Please report this to Issues · rspec/rspec-expectations · GitHub.

Cheers,
David

On Aug 23, 2011, at 3:16 PM, David C. wrote:

On Aug 23, 2011, at 1:00 PM, Roger P. wrote:

This error message:

it ‘should’ do
proc { eval(“a=”)}.should raise_exception(/SyntaxError/)
end

shouldn’t that be
raise_exception(SyntaxError)
that is, the exception class, not a Regexp literal to match its name.

-roger-

Please report this to Issues · rspec/rspec-expectations · GitHub
.

Cheers,
David


rspec-users mailing list
[email protected]
http://rubyforge.org/mailman/listinfo/rspec-users

Rob B.
[email protected] http://AgileConsultingLLC.com/
[email protected] http://GaslightSoftware.com/

On Aug 23, 2011, at 3:26 PM, Rob B. wrote:

shouldn’t that be
raise_exception(SyntaxError)
that is, the exception class, not a Regexp literal to match its name.

It supports any of:

raise_error(ErrorClass)
raise_error(ErrorClass, string)
raise_error(ErrorClass, /regex/)
raise_error(string)
raise_error(/regex/)

(or raise_exception with the same set of alternatives)

Cheers,
David

On Aug 23, 2011, at 5:18 PM, David C. wrote:

it ‘should’ do
raise_error(ErrorClass, string)
raise_error(ErrorClass, /regex/)
raise_error(string)
raise_error(/regex/)

(or raise_exception with the same set of alternatives)

Cheers,
David

RSpec 1.3 (from apidock)

raise_exception(exception=Exception, message=nil, &block) public
With no args, matches if any exception is raised.

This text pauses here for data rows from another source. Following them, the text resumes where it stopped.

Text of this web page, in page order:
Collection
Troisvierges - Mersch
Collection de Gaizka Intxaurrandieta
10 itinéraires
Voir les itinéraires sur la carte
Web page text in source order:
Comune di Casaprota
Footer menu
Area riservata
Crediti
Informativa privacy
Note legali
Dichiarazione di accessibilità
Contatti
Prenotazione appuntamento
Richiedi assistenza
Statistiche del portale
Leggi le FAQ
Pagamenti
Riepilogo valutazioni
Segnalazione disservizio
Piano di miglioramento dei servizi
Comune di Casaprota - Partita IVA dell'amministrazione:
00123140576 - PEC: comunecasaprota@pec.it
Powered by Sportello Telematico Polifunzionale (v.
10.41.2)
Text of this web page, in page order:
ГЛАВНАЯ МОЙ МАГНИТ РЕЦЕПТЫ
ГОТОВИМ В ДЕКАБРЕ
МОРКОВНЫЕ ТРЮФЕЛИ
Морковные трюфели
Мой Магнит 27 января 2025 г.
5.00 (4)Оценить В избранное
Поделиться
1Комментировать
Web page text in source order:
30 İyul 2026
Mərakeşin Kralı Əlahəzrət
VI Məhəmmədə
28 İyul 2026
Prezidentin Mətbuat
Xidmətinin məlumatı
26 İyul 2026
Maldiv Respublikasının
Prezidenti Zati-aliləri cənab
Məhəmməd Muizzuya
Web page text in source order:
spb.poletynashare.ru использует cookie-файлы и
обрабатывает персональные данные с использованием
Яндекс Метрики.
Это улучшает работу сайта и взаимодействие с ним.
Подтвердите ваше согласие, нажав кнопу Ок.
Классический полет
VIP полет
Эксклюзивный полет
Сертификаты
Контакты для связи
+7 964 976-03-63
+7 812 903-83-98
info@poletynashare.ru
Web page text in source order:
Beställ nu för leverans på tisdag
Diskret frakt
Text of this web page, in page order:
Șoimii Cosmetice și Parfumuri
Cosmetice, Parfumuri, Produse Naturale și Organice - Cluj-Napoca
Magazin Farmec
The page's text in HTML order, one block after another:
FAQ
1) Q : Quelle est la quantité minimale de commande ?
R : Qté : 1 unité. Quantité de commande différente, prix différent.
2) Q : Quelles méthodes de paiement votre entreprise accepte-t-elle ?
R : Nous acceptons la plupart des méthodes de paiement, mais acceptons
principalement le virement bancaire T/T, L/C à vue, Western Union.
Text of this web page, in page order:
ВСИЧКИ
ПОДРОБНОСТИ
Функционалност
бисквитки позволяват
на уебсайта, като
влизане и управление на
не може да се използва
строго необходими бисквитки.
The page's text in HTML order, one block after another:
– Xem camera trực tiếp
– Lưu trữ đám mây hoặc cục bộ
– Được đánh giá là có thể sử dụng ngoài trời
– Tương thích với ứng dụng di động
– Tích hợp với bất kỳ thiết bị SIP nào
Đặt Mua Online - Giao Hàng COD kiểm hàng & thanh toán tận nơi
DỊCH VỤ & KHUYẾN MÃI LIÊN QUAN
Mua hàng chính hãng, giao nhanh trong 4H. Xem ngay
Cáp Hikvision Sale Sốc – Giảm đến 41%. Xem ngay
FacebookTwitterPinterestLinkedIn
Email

With a named
exception, matches only if that specific exception is raised. With a
named exception and messsage specified as a String, matches only if
bothmatch. With a named exception and messsage specified as a Regexp,
matches only if both match. Passan optional block to perform extra
verifications on the exception matched

Rspec 2 (from
http://relishapp.com/rspec/rspec-expectations/docs/built-in-matchers/raise-error-matcher)

only shows forms with either nothing specified, or the first argument
is always the Exception class.

If you use one of:
raise_error(string)
raise_error(/regex/)
against what is the string or /regex/ matched? The message associated
to the Exception or the NAME of the exception.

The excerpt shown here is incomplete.